Un alerta similar podemos enunciar respecto del remanido concepto de los derechos humanos impartidos en universidades de países dependientes con categorías del primer mundo.
Esta presentación intenta  poner en palabras la preocupación creciente respecto de la forma en que se enseñan los Derechos Humanos en las escuelas de derecho de nuestro país. En las que predomina un dogmatismo pretendidamente neutral, que hace que los alumnos conciban a los Derechos Humanos y sus instituciones orgánicas como insusceptibles de un abordaje crítico. 
Este es el resultado de la influencia de una epistemología colonizadora en cuyo contexto los DDHH se  enuncian a través de significantes capaces de ser colonizados por las ideologías más conservadoras.
Filosofar, también en los claustros de derecho, implica pensar en aquello que nos ha sido escamoteado hacerlo. Supone la formulación de preguntas y respuestas existenciales, con anclaje real en la realidad objetiva de sociedades en permanente conflicto. Respuestas a preguntas que generalmente no ensayamos los juristas, adiestrados como estamos en la repetición memorística de textos generalmente iguales por fuera, y por dentro. Por el contrario, son muy pocas las destrezas que desarrollamos para formular preguntas capaces de poner en cuestión este sistema completo de penetración cultural. Eso explica que en la mayoría de los planes de estudios y programas analíticos se escamotea el análisis histórico, jurídico y político de instituciones democráticas o directamente se excluye a autores contrahegemónicos.

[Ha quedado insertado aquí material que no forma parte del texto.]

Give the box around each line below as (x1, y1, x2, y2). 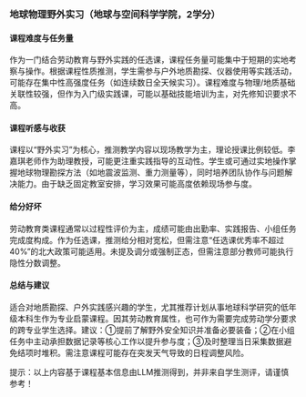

Esas ausencias no son obra de la casualidad ni una consecuencia deficitaria en la articulación programática de nuestra facultades. Importan la ratificación de un derecho impartido en clave de reproducción de las relaciones de dominación de las sociedades y del mundo en su conjunto. 
Al punto de concitarnos a reflexionar críticamente acerca de si los DDHH son el producto de una victoria cultural  o de una derrota histórica.

 
 
 
 
(1)    Investigación sobre la naturaleza y causas de la riqueza de las Naciones, Capítulo V, citado por Carlos María Vilas: “Derecho y estado en una economía dependiente”, Ed Guadalupe, Buenos Aires, 1974, p. 18.